PROBLEM REQUIREMENTS: After locating the line with "better understand anxiety, respond to it" in the data that follows, return it and every later line exactly, up to and including the line with "Accepting Clients".
※ ※ ※
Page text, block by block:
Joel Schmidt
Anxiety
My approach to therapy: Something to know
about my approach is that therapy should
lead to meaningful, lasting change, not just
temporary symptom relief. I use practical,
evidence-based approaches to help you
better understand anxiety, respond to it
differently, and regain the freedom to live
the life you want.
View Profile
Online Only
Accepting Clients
※ ※ ※
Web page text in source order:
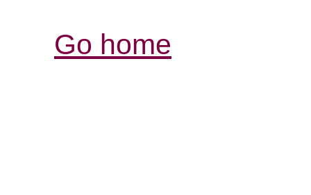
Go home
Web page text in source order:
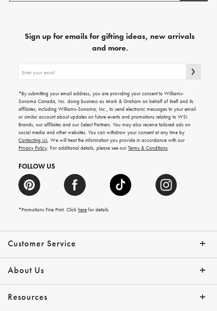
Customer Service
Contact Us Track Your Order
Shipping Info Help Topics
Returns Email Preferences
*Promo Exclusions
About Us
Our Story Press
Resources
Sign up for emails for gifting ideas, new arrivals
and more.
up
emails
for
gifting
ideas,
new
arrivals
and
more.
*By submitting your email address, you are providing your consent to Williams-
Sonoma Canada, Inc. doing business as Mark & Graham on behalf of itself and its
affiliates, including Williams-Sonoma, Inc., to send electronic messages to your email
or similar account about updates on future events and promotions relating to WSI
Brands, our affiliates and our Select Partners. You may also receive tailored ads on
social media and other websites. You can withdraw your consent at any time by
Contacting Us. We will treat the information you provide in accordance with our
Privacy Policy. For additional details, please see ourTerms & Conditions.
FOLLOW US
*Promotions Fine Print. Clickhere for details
※ ※ ※
YOUR SOLUTION:
better understand anxiety, respond to it
differently, and regain the freedom to live
the life you want.
View Profile
Online Only
Accepting Clients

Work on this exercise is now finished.